ESG consultants and in-house folks tasked — at least by title — with solving these problems are busier than ever, working with ever-more senior corporate decision-makers and investors. And yet the Sisyphean effort of making positive change from within the mainstream industrial system never seems to advance.
That’s because it doesn’t work. No amount of corporate responsibility ambition can get at the changes required. What’s needed instead is transparent data on how companies’ business models are contributing to the systemic problems, and real plans to change this, ASAP.
That’s what Matereality is all about, and in this post I’ll demonstrate how to get started using the company Scott’s Miracle-Gro (SMG).

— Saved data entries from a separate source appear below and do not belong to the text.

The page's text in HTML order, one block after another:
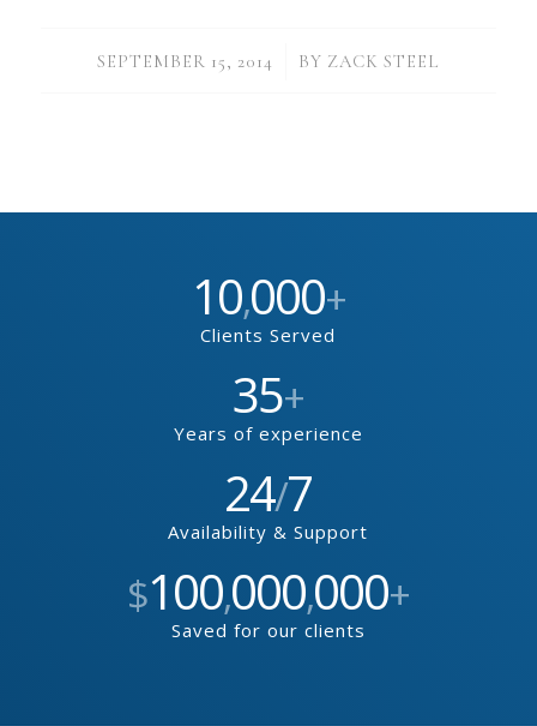
SEPTEMBER 15, 2014
/ BY ZACK STEEL
10,000+
Clients Served
35+
Years of experience
24/7
Availability & Support
$100,000,000+
Saved for our clients
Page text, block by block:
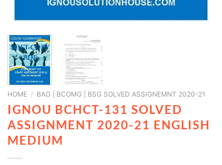
HOME / BAG | BCOMG | BSG SOLVED ASSIGNEMNT 2020-21
IGNOU BCHCT-131 SOLVED
ASSIGNMENT 2020-21 ENGLISH
MEDIUM
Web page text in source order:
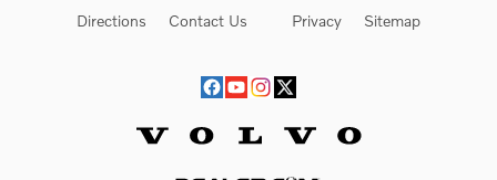
Directions Contact Us Privacy Sitemap
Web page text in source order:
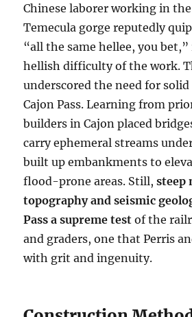
Chinese laborer working in
Temecula gorge reputedly
“all the same hellee, you
hellish difficulty of the work.
underscored the need for
Cajon Pass. Learning from
builders in Cajon placed
carry ephemeral streams
built up embankments to
flood-prone areas. Still,steep
topography and seismic
Pass a supreme test of the
and graders, one that Perris
with grit and ingenuity.
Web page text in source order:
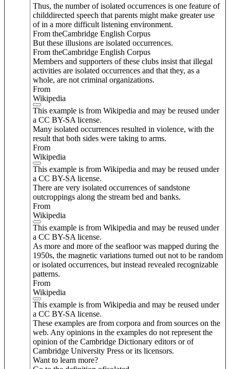
Thus, the number of isolated occurrences is one feature of
childdirected speech that parents might make greater use
of in a more difficult listening environment.
From theCambridge English Corpus
But these illusions are isolated occurrences.
From theCambridge English Corpus
Members and supporters of these clubs insist that illegal
activities are isolated occurrences and that they, as a
whole, are not criminal organizations.
From
Wikipedia
This example is from Wikipedia and may be reused under
a CC BY-SA license.
Many isolated occurrences resulted in violence, with the
result that both sides were taking to arms.
From
Wikipedia
This example is from Wikipedia and may be reused under
a CC BY-SA license.
There are very isolated occurrences of sandstone
outcroppings along the stream bed and banks.
From
Wikipedia
This example is from Wikipedia and may be reused under
a CC BY-SA license.
As more and more of the seafloor was mapped during the
1950s, the magnetic variations turned out not to be random
or isolated occurrences, but instead revealed recognizable
patterns.
From
Wikipedia
This example is from Wikipedia and may be reused under
a CC BY-SA license.
These examples are from corpora and from sources on the
web. Any opinions in the examples do not represent the
opinion of the Cambridge Dictionary editors or of
Cambridge University Press or its licensors.
Want to learn more?
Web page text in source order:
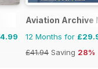
Aviation Archive
12 Months for
£41.94 Saving 28%
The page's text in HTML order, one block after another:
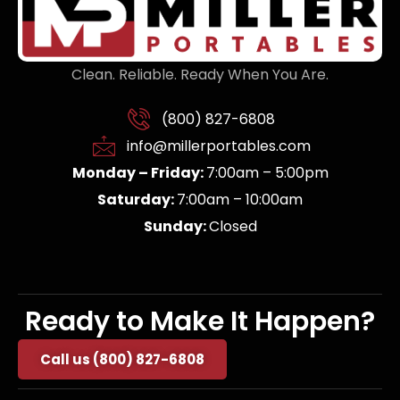
Clean. Reliable. Ready When You Are.
(800) 827-6808
info@millerportables.com
Monday – Friday:7:00am – 5:00pm
Saturday:7:00am – 10:00am
Sunday:Closed
Ready to Make It Happen?
Call us (800) 827-6808

How Matereality assesses corporate impact: Scott’s Miracle-Gro tutorial
My grandmother was an avid gardener, always surround by lush plants and flowers. A bottle of Miracle-Gro was always somewhere handy in her home.
Times have changed dramatically since she was beautifying her suburban Toronto home and backyard. As a society, we’ve learned a tremendous amount about the impacts of our nature-controlling, profit-maximizing economy. We’ve also entered an era of ecological tipping points and societal stresses that call for new ways of meeting our economic needs.

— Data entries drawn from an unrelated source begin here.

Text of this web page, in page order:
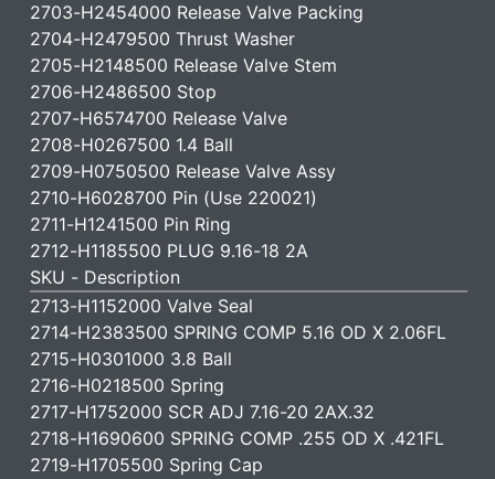
2703-H2454000 Release Valve Packing
2704-H2479500 Thrust Washer
2705-H2148500 Release Valve Stem
2706-H2486500 Stop
2707-H6574700 Release Valve
2708-H0267500 1.4 Ball
2709-H0750500 Release Valve Assy
2710-H6028700 Pin (Use 220021)
2711-H1241500 Pin Ring
2712-H1185500 PLUG 9.16-18 2A
SKU - Description
2713-H1152000 Valve Seal
2714-H2383500 SPRING COMP 5.16 OD X 2.06FL
2715-H0301000 3.8 Ball
2716-H0218500 Spring
2717-H1752000 SCR ADJ 7.16-20 2AX.32
2718-H1690600 SPRING COMP .255 OD X .421FL
2719-H1705500 Spring Cap
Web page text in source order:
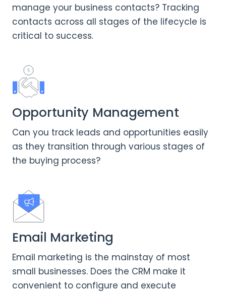
manage your business contacts? Tracking
contacts across all stages of the lifecycle is
critical to success.
Opportunity Management
Can you track leads and opportunities easily
as they transition through various stages of
the buying process?
Email Marketing
Email marketing is the mainstay of most
small businesses. Does the CRM make it
convenient to configure and execute
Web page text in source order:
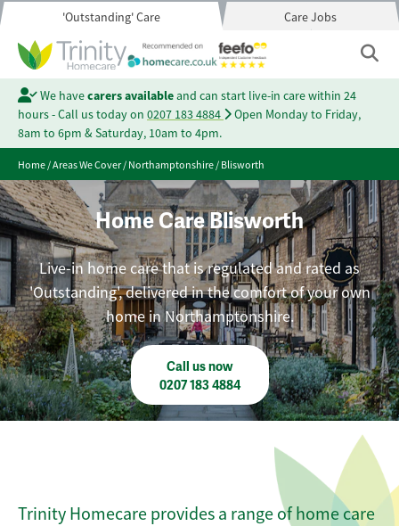
'Outstanding' Care Care Jobs
We havecarers availableand can start live-in care within 24
hours - Call us today on 0207 183 4884
Open Monday to Friday,
8am to 6pm & Saturday, 10am to 4pm.
Home/Areas We Cover/Northamptonshire/Blisworth
Home Care Blisworth
Live-in home care that is regulated and rated as
'Outstanding', delivered in the comfort of your own
home in Northamptonshire.
Call us now
0207 183 4884
Trinity Homecare provides a range of home care
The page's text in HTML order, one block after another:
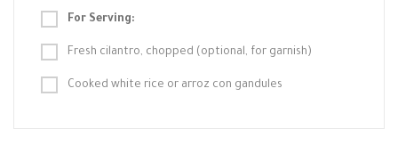
For Serving:
Fresh cilantro, chopped (optional, for garnish)
Cooked white rice or arroz con gandules
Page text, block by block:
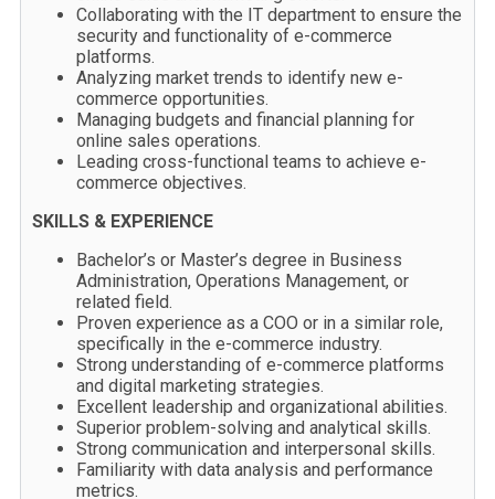
Collaborating with the IT department to ensure the
security and functionality of e-commerce
platforms.
Analyzing market trends to identify new e-
commerce opportunities.
Managing budgets and financial planning for
online sales operations.
Leading cross-functional teams to achieve e-
commerce objectives.
SKILLS & EXPERIENCE
Bachelor’s or Master’s degree in Business
Administration, Operations Management, or
related field.
Proven experience as a COO or in a similar role,
specifically in the e-commerce industry.
Strong understanding of e-commerce platforms
and digital marketing strategies.
Excellent leadership and organizational abilities.
Superior problem-solving and analytical skills.
Strong communication and interpersonal skills.
Familiarity with data analysis and performance
metrics.

SMG has changed in the ensuing decades, too. It was a humble seller of weed-free seeds in 1868. It is now a $US3.5 billion company generating returns for shareholders by manufacturing and/or marketing many products that kill weeds (aka biodiversity), or helps growers of weed (aka cannabis).
And yet they have tremendous growing know-how and community-level relationships that are essential for the kind of bioregional restoration required to turn things around.

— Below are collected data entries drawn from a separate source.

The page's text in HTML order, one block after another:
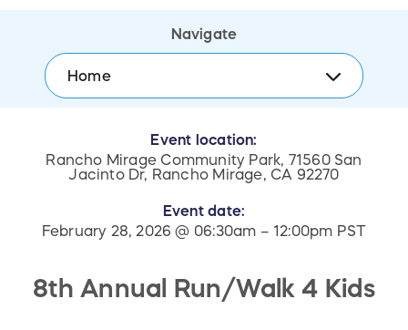
Navigate
Home
Event location:
Rancho Mirage Community Park, 71560 San
Jacinto Dr, Rancho Mirage, CA 92270
Event date:
February 28, 2026 @ 06:30am – 12:00pm PST
8th Annual Run/Walk 4 Kids
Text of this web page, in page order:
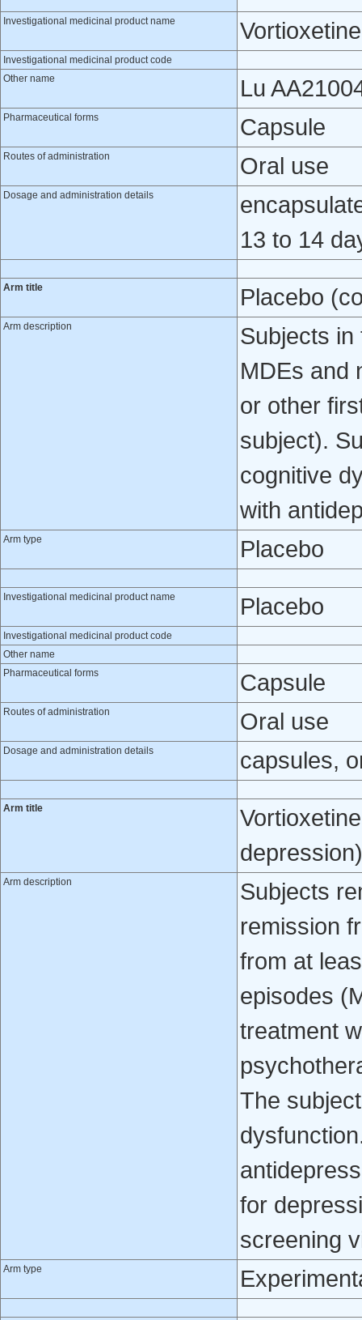
Investigational medicinal product name Vortioxetine
Investigational medicinal product code
Other name
Lu
Pharmaceutical forms Capsule
Routes of administration Oral use
Dosage and administration details
13 to 14
Arm title Placebo
Arm description
Subjects
MDEs and
or other
subject).
cognitive
with
Arm type Placebo
Investigational medicinal product name Placebo
Investigational medicinal product code
Other name
Pharmaceutical forms
Capsule
Routes of administration Oral use
Dosage and administration details capsules,
Arm title
depression)
Arm description
Subjects
remission
from at
episodes
treatment
The
for
screening
Arm type
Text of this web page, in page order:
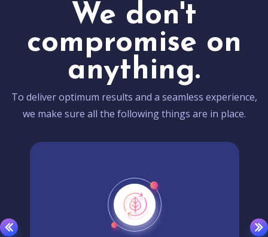
We don't
compromise on
anything.
To deliver optimum results and a seamless experience,
we make sure all the following things are in place.
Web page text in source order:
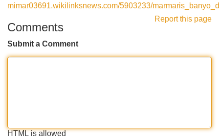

In its 2023 ESG report, SMG says: “We ask ourselves what a good company would do and strive to act accordingly.”
I aim to answer this question by applying a Matereality lens. What follows is a step-by-step look at Matereality basics, using SMG as a case study. (NB: This is a mini-assessment and does not include stakeholder interviews nor an exhaustive review of all SMG disclosures.) It is based on public corporate disclosures and informed opinion, in the spirit of progress towards industrial healing.
In case this sounds familiar, 2022 I wrote an open letter to SMG’s CEO — Dear Mr. Hegedorn, you killed my compost worms — after one of their products killed my compost worms. This was the initial prompt to look at the company. Since then, I developed Matereality.